There’s an important takeaway here, a point that goes beyond the un-satirizable guest list.
Humans are endlessly inventive. It’s what we do.
But mostly, we prefer to do the same twelve things over and over again. Whether you’re a deacon at Poughkeepsie’s most progressive church or a serial murderer, it’s the same song: human behavior is patterned. We do what we know. Don’t get me wrong: people change, and they change all the time. All I’m saying is that we have a predisposition to hoe the same row, and it takes a little effort to alter a course.
But change doesn’t require years, or money, or perfect willpower. It just takes a little courage. Not much.
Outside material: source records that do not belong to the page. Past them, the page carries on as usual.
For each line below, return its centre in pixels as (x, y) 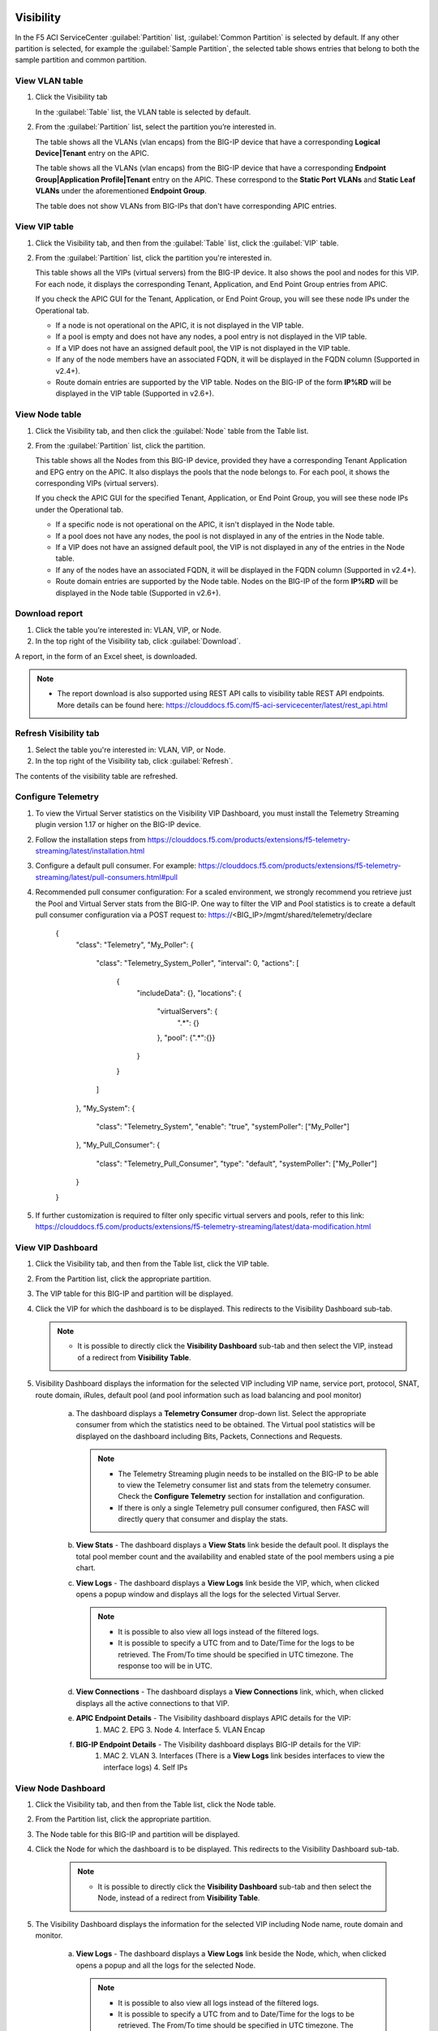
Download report (49, 613)
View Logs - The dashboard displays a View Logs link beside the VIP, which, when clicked (228, 1583)
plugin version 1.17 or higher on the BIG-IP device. (118, 825)
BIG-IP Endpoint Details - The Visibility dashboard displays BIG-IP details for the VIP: (218, 1744)
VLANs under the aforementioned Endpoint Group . (121, 191)
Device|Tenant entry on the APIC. (92, 153)
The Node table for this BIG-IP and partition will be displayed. (137, 1834)
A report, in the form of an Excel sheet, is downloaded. (106, 656)
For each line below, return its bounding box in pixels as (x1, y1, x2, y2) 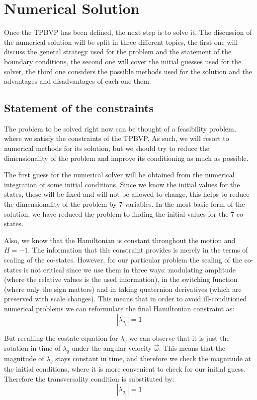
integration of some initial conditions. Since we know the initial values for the (4, 179, 240, 189)
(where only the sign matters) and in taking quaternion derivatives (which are (4, 283, 242, 294)
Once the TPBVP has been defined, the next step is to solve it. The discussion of (4, 27, 252, 37)
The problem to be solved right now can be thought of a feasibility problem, (4, 123, 236, 133)
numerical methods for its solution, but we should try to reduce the (4, 143, 210, 153)
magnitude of (4, 353, 44, 364)
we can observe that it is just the (129, 332, 230, 343)
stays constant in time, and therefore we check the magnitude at (55, 353, 251, 364)
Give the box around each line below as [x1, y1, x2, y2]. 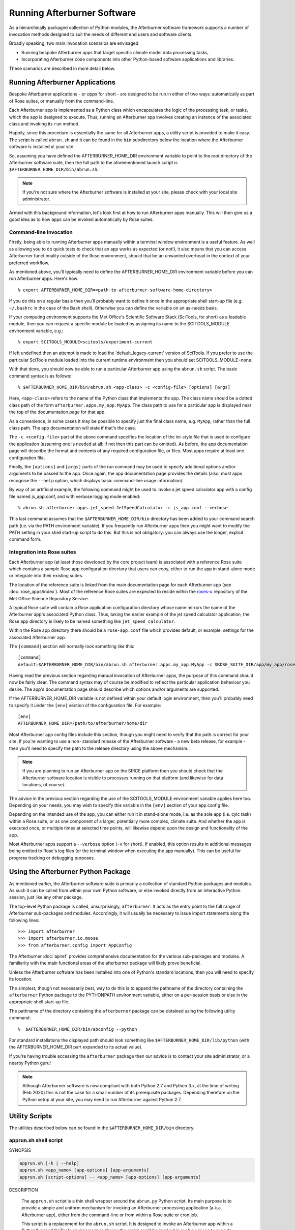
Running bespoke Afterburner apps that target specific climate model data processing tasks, [21, 49, 209, 55]
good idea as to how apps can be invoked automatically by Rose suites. [9, 216, 154, 222]
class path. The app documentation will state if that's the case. [9, 425, 136, 430]
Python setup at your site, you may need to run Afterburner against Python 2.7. [22, 1096, 182, 1102]
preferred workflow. [9, 260, 49, 266]
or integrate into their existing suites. [9, 573, 84, 579]
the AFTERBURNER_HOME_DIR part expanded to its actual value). [9, 1044, 143, 1050]
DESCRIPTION [9, 1187, 38, 1193]
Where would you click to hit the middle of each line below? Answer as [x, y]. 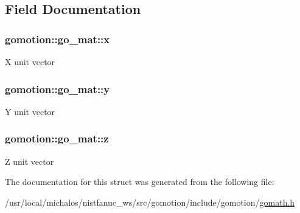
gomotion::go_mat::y [58, 89]
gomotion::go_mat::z [57, 138]
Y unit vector [30, 111]
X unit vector [30, 61]
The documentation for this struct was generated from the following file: [140, 182]
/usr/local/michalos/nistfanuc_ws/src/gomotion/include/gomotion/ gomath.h [150, 202]
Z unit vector [30, 161]
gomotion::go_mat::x [58, 39]
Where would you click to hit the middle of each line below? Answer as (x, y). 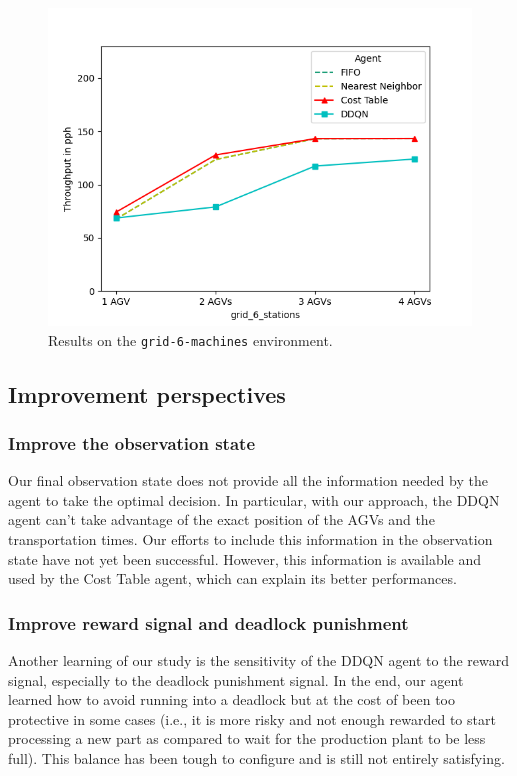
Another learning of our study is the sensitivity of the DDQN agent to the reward (259, 660)
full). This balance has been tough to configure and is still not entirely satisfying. (256, 758)
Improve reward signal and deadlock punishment (208, 622)
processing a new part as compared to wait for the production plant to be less (247, 738)
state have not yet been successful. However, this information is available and (245, 558)
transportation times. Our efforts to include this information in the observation (250, 539)
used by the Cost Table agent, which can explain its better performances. (232, 578)
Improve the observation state (132, 442)
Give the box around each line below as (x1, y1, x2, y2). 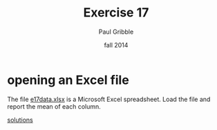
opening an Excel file (7, 72, 129, 87)
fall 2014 (104, 41, 129, 49)
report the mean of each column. (7, 102, 102, 111)
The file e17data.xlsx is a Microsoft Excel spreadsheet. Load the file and (7, 95, 211, 103)
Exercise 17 (83, 5, 149, 21)
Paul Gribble (98, 28, 134, 36)
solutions (7, 116, 33, 124)
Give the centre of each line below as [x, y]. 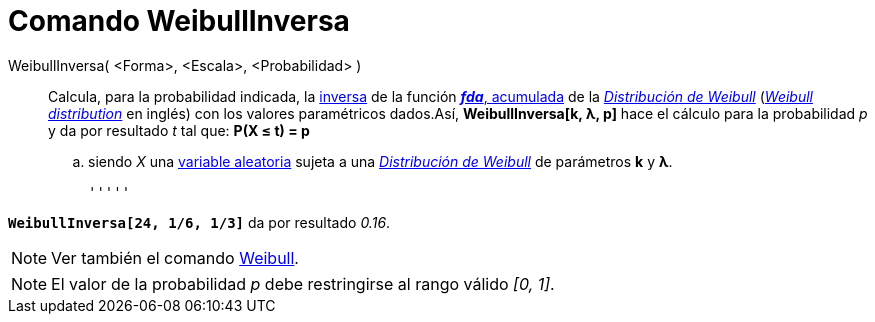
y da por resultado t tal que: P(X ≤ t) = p [179, 130]
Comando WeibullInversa [179, 21]
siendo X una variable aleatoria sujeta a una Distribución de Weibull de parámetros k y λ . [380, 161]
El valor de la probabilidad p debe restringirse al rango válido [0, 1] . [303, 283]
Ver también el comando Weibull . [175, 257]
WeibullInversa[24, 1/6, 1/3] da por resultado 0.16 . [199, 222]
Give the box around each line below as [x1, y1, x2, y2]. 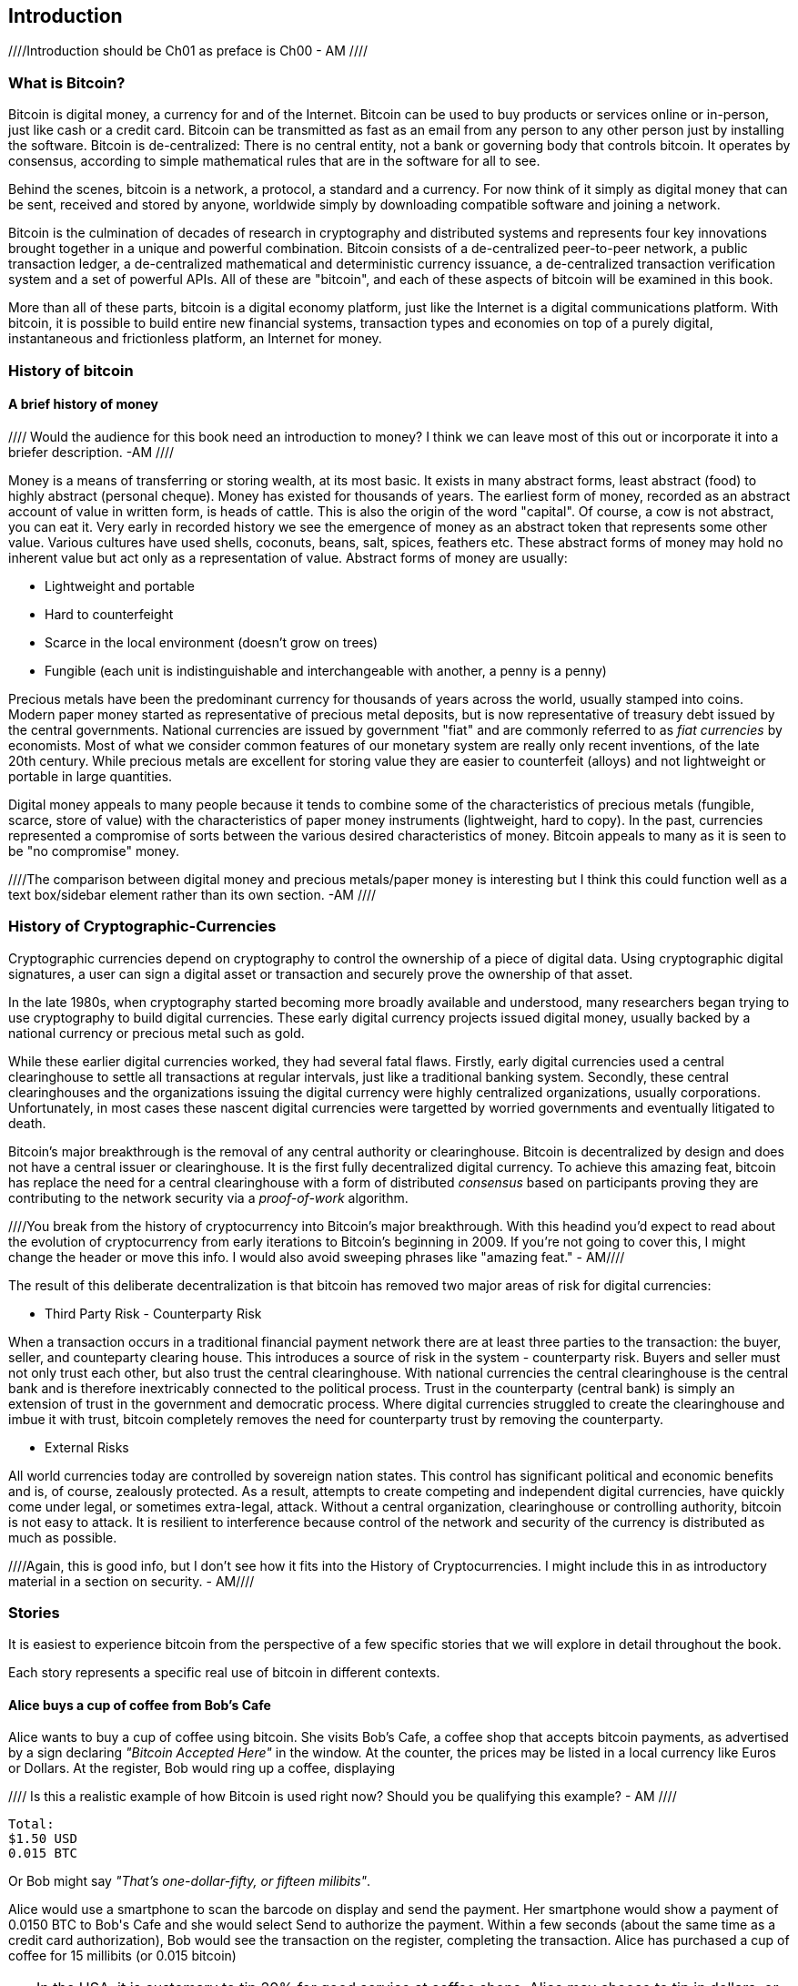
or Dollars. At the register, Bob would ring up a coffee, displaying [8, 1760, 395, 1777]
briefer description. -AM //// [8, 443, 175, 460]
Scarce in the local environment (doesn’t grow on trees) [45, 634, 379, 650]
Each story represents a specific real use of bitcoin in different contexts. [8, 1665, 440, 1681]
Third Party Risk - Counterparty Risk [45, 1305, 262, 1321]
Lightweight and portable [45, 577, 195, 594]
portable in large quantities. [8, 768, 173, 784]
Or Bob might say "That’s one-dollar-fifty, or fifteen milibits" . [8, 1873, 371, 1889]
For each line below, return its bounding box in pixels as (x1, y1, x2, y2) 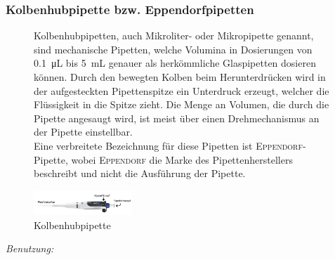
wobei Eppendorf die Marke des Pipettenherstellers (71, 152, 293, 167)
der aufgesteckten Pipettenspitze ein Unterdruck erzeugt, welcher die (34, 83, 329, 98)
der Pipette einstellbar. (34, 124, 133, 139)
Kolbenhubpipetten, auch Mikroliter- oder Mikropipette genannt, (34, 28, 314, 43)
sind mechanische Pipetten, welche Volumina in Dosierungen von (34, 41, 313, 56)
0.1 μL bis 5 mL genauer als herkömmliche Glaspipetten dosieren (34, 56, 316, 70)
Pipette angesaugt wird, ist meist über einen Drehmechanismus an (34, 110, 320, 125)
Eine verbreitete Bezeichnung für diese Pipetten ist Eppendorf (34, 138, 303, 152)
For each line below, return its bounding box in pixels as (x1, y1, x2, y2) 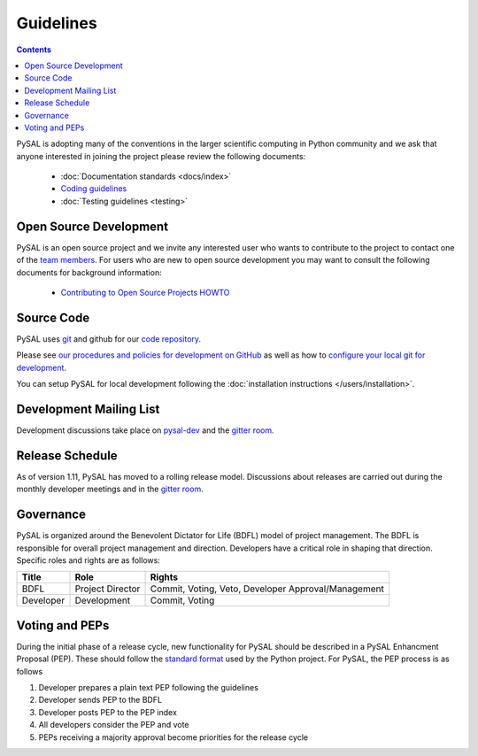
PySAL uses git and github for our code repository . (16, 333, 202, 344)
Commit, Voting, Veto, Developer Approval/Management (150, 582, 384, 595)
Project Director (74, 582, 141, 595)
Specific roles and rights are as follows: (16, 554, 161, 566)
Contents (16, 44, 52, 55)
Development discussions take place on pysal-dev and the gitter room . (16, 425, 274, 436)
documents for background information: (16, 266, 163, 278)
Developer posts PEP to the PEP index (38, 706, 177, 717)

Sometimes, necessity suffices.
And yet … the very successful and very powerful are loathe to change. You think it’d be natural for them, right? To survive is to adapt, and to adapt is to change. And if anyone understands the nature of survival, it’s the top brass. But no. When you’ve been protected by your power and authority, why alter course? That’s the value of privilege. It explains why the Clintons will never alter their course, why the Democratic Party is stuck in the mud, why white fragility is such a commonplace. And why the center’s response to existential political angst is …. TED Talks meets Coachella.
We do what works. Even when it doesn’t work for us anymore.
And this explains why the godforsaken OZY Fest exists, why it is beyond parody, and why, after the years of expensive lessons, the center-left Establishment hasn’t heard the music. How could anyone think this is a good idea? How could grownups take any of these people seriously? Why would you think this was a wise choice? Why hold a discussion salon, when you have nothing new to discuss?
The only thematically appropriate way to throw a neoliberal “ideas” festival in the Age of Trump would be to keep every stage empty, while the hungry, angry, impatient crowd was kept waiting. Just to get the point across: there’s nothing there we haven’t seen before.